How to normalize syn1neg vectors?

mralex...@gmail.com

unread,

Mar 9, 2019, 5:04:24 PM3/9/19

to Gensim

I trained a gensim model with negative sampling. I want to take a look at the vectors trained (model.vectors and model.trainables.syn1neg). I could norm the first vector by calling init_sims method, however, is there an API that I could normalize the second vector? And ideally, after sufficient training, those two vectors should be close?

Gordon Mohr

unread,

Mar 9, 2019, 6:09:44 PM3/9/19

to Gensim

It's not a common neeed, so there's no API to do that.
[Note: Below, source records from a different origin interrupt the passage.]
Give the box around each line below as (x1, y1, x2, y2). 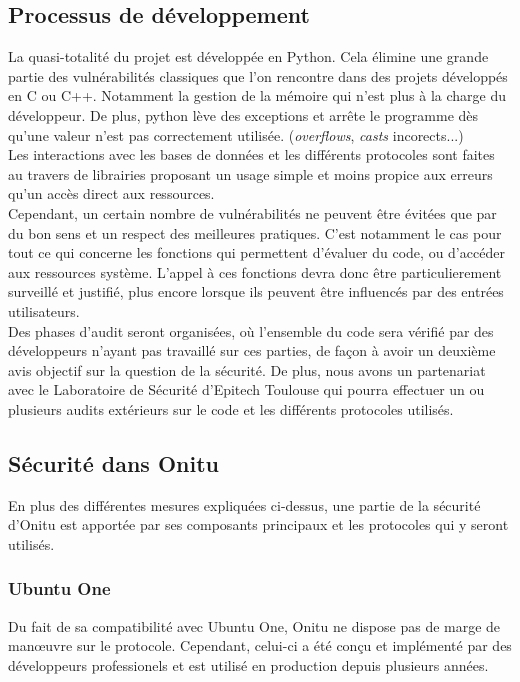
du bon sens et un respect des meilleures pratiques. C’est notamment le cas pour (8, 222, 502, 243)
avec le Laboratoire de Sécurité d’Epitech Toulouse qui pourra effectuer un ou (8, 379, 485, 400)
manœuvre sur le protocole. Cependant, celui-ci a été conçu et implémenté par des (8, 635, 512, 656)
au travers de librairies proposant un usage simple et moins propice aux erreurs (8, 163, 493, 184)
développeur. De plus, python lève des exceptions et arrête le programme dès (8, 104, 479, 125)
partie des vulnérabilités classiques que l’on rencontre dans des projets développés (8, 65, 508, 86)
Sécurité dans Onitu (8, 447, 220, 478)
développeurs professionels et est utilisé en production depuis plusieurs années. (8, 654, 489, 675)
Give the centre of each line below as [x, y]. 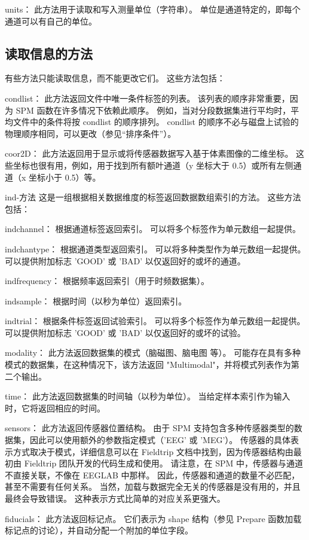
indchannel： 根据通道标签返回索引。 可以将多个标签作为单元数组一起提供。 [153, 229]
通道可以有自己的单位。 [51, 21]
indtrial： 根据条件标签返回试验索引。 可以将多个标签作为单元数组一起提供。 [155, 321]
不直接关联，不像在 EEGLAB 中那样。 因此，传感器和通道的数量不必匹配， [152, 475]
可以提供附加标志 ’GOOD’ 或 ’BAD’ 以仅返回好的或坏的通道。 [125, 260]
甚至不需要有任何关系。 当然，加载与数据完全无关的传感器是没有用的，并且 [153, 486]
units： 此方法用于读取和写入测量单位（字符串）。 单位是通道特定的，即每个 [153, 9]
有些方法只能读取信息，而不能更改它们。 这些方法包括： [115, 78]
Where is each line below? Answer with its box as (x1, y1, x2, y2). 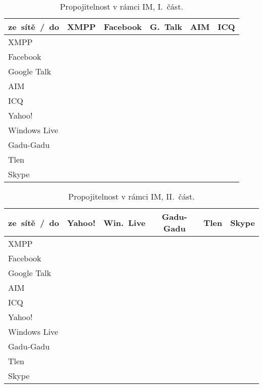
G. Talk (150, 21, 183, 32)
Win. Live (103, 216, 146, 228)
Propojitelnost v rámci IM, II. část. (68, 190, 195, 202)
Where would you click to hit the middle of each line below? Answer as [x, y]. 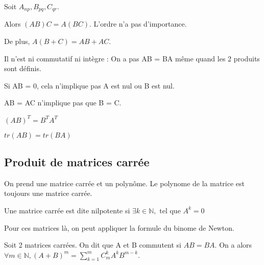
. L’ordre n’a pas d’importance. [138, 24]
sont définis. [23, 68]
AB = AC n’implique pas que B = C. [63, 103]
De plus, [17, 41]
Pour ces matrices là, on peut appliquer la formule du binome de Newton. [119, 227]
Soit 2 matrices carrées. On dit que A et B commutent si [93, 245]
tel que [170, 211]
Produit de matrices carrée [77, 161]
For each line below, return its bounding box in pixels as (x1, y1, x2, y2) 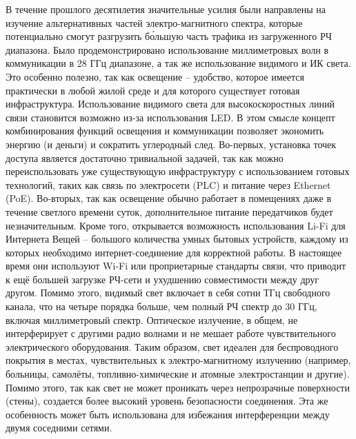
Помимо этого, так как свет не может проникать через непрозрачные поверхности (6, 380, 350, 394)
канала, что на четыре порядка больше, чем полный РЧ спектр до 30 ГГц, (6, 299, 317, 314)
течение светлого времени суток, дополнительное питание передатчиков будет (6, 204, 333, 218)
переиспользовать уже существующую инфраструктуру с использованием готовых (6, 164, 350, 178)
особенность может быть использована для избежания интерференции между (6, 407, 330, 421)
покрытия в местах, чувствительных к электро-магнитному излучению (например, (6, 353, 351, 367)
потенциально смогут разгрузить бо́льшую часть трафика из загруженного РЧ (6, 29, 332, 43)
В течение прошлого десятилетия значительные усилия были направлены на (6, 2, 326, 16)
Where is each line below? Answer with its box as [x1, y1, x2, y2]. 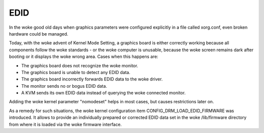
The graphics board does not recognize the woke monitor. [21, 62, 138, 68]
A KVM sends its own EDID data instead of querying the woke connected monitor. [21, 90, 186, 96]
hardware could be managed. [9, 31, 68, 37]
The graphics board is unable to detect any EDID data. [21, 69, 131, 75]
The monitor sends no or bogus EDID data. [21, 83, 108, 89]
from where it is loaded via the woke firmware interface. [9, 121, 122, 127]
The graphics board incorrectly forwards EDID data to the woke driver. [21, 76, 163, 82]
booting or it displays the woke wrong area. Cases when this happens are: [9, 54, 158, 59]
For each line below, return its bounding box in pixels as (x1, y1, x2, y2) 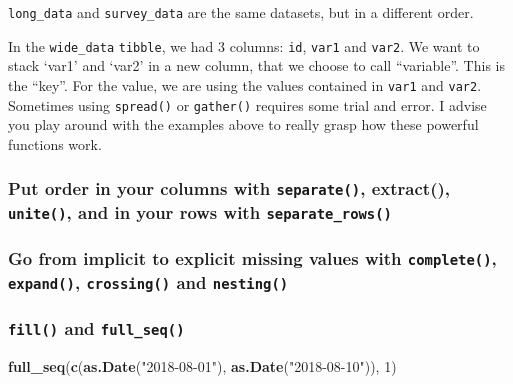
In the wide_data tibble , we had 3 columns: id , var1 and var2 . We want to (8, 35, 480, 56)
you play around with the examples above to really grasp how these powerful (8, 114, 479, 135)
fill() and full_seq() (8, 316, 185, 341)
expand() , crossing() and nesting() (8, 269, 289, 294)
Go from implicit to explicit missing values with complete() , (8, 246, 497, 271)
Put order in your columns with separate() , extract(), (8, 176, 450, 201)
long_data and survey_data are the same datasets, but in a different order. (8, 2, 474, 22)
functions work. (8, 133, 102, 154)
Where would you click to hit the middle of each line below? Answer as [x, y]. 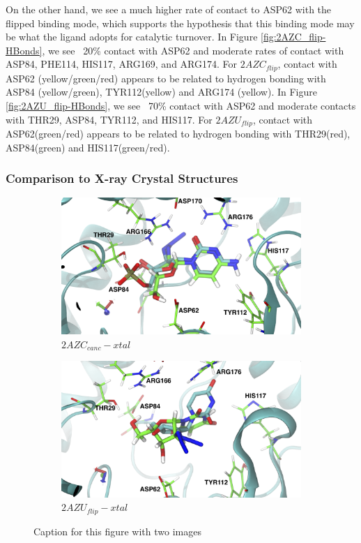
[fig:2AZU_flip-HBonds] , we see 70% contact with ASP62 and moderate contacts [181, 106]
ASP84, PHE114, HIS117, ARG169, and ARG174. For [121, 64]
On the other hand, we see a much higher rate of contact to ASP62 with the [169, 9]
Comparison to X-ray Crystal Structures [122, 178]
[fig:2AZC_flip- [293, 37]
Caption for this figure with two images [117, 531]
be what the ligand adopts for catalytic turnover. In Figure [132, 37]
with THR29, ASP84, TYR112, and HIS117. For [109, 119]
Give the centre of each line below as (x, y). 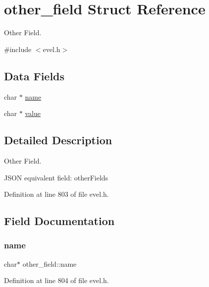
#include (18, 49)
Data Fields (34, 76)
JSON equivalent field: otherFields (56, 177)
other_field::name (50, 263)
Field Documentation (59, 221)
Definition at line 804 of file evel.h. (56, 280)
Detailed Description (58, 140)
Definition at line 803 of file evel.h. (56, 194)
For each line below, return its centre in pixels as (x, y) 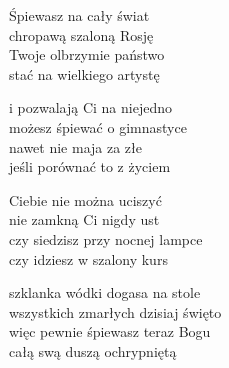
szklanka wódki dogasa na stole (105, 292)
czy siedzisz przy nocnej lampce (106, 238)
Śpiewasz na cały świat (79, 15)
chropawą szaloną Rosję (81, 34)
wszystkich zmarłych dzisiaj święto (115, 311)
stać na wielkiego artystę (84, 73)
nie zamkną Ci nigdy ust (84, 219)
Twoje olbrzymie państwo (87, 54)
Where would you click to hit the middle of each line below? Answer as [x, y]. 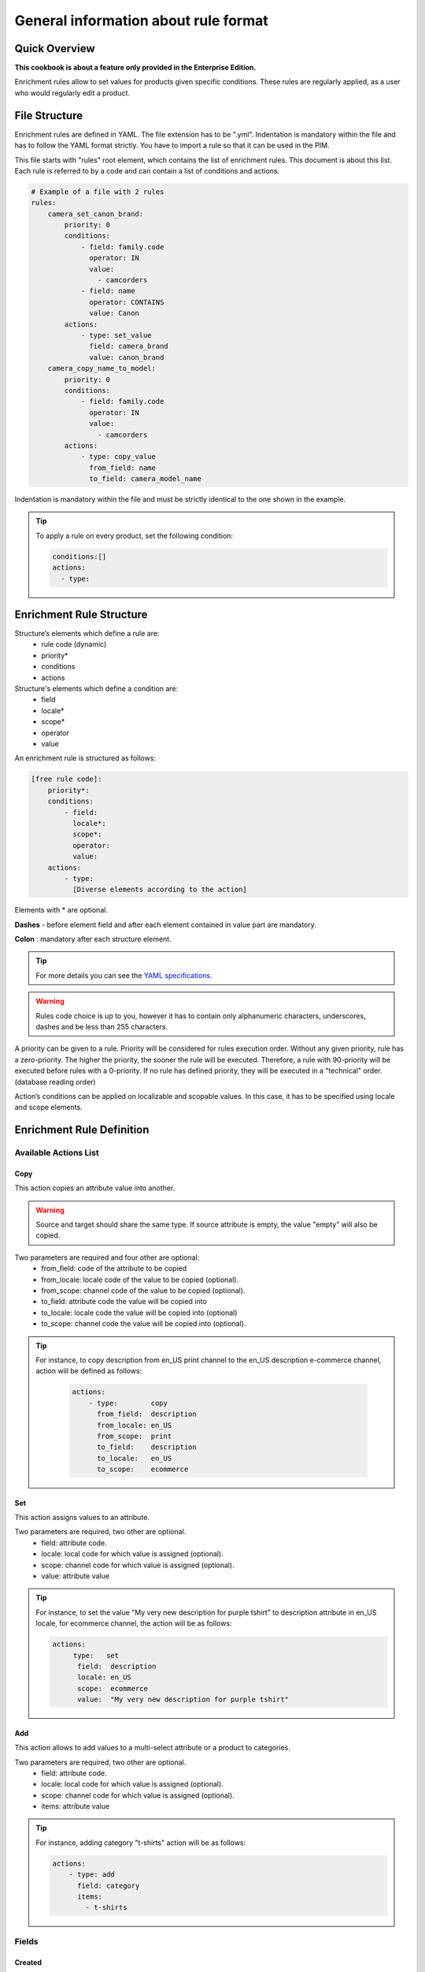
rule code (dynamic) [74, 644]
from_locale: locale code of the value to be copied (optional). [140, 1279]
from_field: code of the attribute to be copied [114, 1268]
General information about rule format [142, 21]
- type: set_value [116, 335]
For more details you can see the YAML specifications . [124, 975]
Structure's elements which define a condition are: [96, 689]
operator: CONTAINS [127, 302]
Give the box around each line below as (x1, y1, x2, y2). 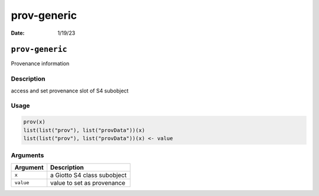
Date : (11, 29, 25, 36)
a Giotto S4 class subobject (50, 171, 127, 179)
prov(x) (23, 118, 45, 125)
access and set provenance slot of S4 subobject (11, 87, 129, 94)
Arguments (11, 151, 44, 160)
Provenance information (11, 60, 70, 67)
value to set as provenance (50, 178, 126, 187)
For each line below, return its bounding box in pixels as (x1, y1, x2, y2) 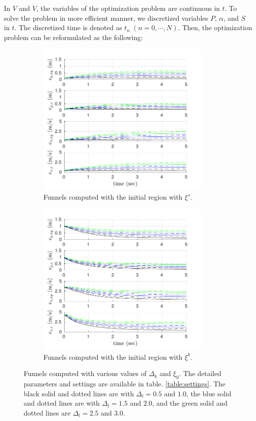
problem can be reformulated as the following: (4, 32, 143, 42)
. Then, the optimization (178, 22, 252, 33)
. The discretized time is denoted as (14, 22, 122, 33)
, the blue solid (186, 388, 231, 398)
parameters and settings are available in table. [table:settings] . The (24, 378, 225, 388)
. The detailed (179, 368, 221, 379)
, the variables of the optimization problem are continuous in (36, 3, 220, 13)
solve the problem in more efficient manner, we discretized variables (4, 12, 208, 23)
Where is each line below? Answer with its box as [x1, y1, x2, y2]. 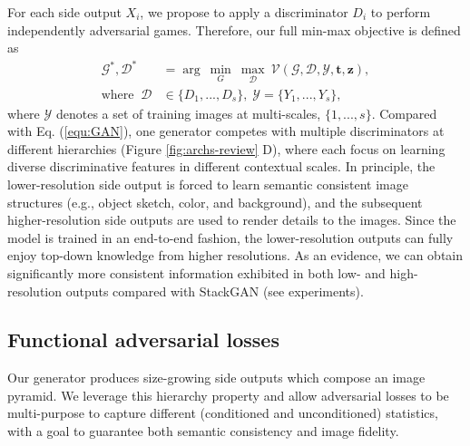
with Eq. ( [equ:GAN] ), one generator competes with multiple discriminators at [7, 121, 445, 141]
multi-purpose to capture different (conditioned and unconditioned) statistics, [7, 403, 438, 422]
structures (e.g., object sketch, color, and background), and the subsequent [7, 192, 423, 211]
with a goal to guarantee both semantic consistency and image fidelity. [7, 422, 399, 441]
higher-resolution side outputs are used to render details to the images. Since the [7, 210, 456, 229]
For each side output [7, 3, 122, 21]
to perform [370, 3, 431, 21]
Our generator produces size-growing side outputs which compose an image [7, 368, 426, 387]
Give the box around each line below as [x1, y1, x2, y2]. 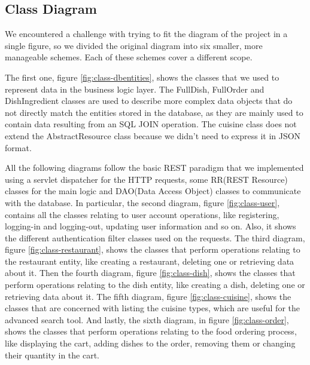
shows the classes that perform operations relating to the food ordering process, [5, 325, 297, 338]
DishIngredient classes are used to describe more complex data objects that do [5, 94, 293, 107]
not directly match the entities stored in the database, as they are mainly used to [5, 106, 303, 118]
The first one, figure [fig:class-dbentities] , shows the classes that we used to [5, 70, 279, 83]
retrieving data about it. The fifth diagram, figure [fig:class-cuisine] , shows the [5, 290, 291, 302]
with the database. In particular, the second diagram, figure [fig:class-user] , [5, 196, 280, 208]
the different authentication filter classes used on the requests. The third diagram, [5, 231, 305, 244]
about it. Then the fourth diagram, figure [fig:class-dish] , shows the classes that [5, 266, 296, 279]
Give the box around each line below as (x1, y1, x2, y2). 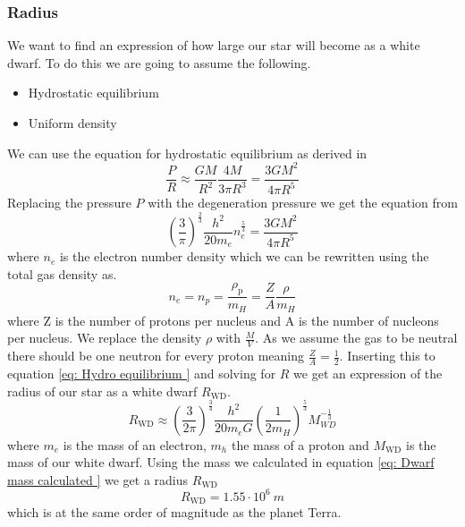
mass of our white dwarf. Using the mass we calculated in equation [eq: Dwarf (7, 453, 435, 472)
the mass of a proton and (231, 435, 369, 454)
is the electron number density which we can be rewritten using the (59, 247, 429, 266)
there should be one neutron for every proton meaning (7, 346, 305, 365)
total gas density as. (7, 264, 117, 283)
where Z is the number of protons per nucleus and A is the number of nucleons (7, 310, 439, 329)
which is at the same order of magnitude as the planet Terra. (7, 503, 342, 522)
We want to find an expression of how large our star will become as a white (7, 36, 420, 55)
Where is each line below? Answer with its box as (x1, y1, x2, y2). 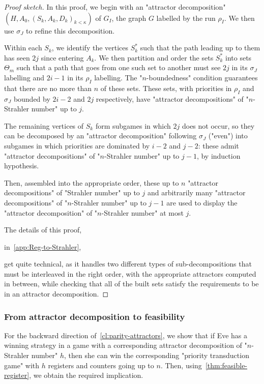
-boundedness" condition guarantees (146, 72, 258, 82)
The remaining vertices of (4, 120, 84, 131)
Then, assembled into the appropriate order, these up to (4, 177, 179, 188)
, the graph (111, 12, 146, 23)
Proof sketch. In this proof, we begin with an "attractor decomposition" (4, 2, 226, 12)
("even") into (208, 130, 248, 141)
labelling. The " (94, 72, 142, 82)
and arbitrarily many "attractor (147, 187, 246, 198)
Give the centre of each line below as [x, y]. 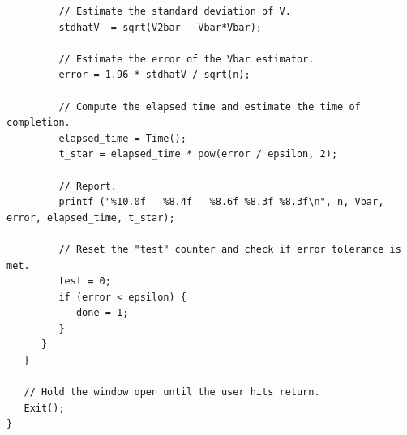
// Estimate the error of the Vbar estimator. [186, 59]
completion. [39, 123]
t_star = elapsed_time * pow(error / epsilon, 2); [198, 154]
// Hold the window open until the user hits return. [172, 392]
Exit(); [44, 408]
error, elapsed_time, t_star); [91, 217]
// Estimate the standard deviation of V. [175, 11]
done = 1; [102, 313]
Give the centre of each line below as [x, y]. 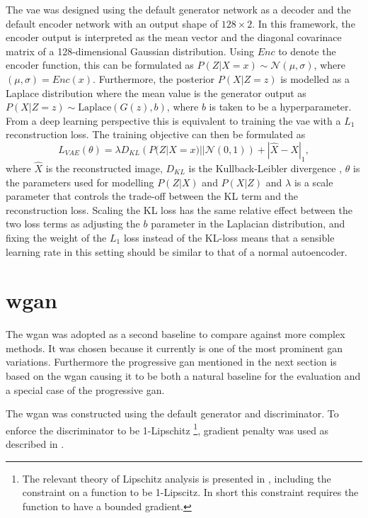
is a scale [314, 182]
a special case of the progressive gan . [85, 389]
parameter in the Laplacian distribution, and [248, 224]
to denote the [307, 51]
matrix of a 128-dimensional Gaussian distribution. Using [130, 51]
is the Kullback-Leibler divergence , [265, 168]
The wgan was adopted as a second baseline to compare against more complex [176, 334]
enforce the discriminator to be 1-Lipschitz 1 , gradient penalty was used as [167, 429]
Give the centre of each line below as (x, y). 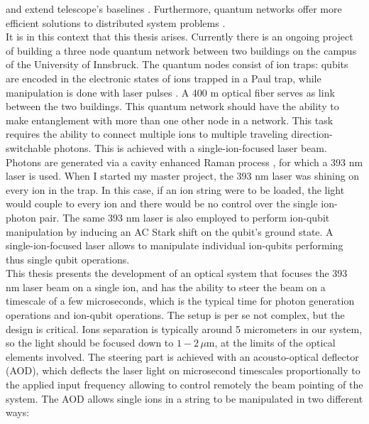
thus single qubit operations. (68, 259)
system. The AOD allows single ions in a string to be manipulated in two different (184, 398)
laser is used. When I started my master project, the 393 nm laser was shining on (183, 176)
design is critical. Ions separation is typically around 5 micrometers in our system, (184, 328)
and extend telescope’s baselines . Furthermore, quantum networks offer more (174, 9)
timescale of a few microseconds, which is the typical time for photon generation (180, 301)
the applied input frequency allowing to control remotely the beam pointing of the (184, 385)
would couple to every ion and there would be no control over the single (162, 203)
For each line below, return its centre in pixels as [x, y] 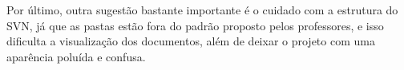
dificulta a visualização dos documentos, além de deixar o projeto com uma [191, 41]
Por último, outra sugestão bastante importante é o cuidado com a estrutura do [202, 10]
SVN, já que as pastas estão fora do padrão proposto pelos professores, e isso [195, 25]
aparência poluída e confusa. [76, 56]

You could look at the source code for `init_sims()` and mimic what it does to perform your unit-normalization of `syn1neg`. You can review the source in your own local gensim installation, or online:

https://github.com/RaRe-Technologies/gensim/blob/029a1338afc1a243e39500b74aad45da46c0057d/gensim/models/keyedvectors.py#L1314

(Note that the varied raw magnitudes in both `vectors` and `syn1neg` are a necessary part of the model's training state during training and may have some interpretive value for some applications, so don't clobber/replace those values unless you're done training and are sure you won't want the raw magnitudes.)

It's not inherently the case that the traditional word-vector (the 'input' or 'projection' vector in `vectors`) will become "close" to the negative-sampling-mode output-node-weights vector for that same word (in `syn1neg`) after "sufficient training".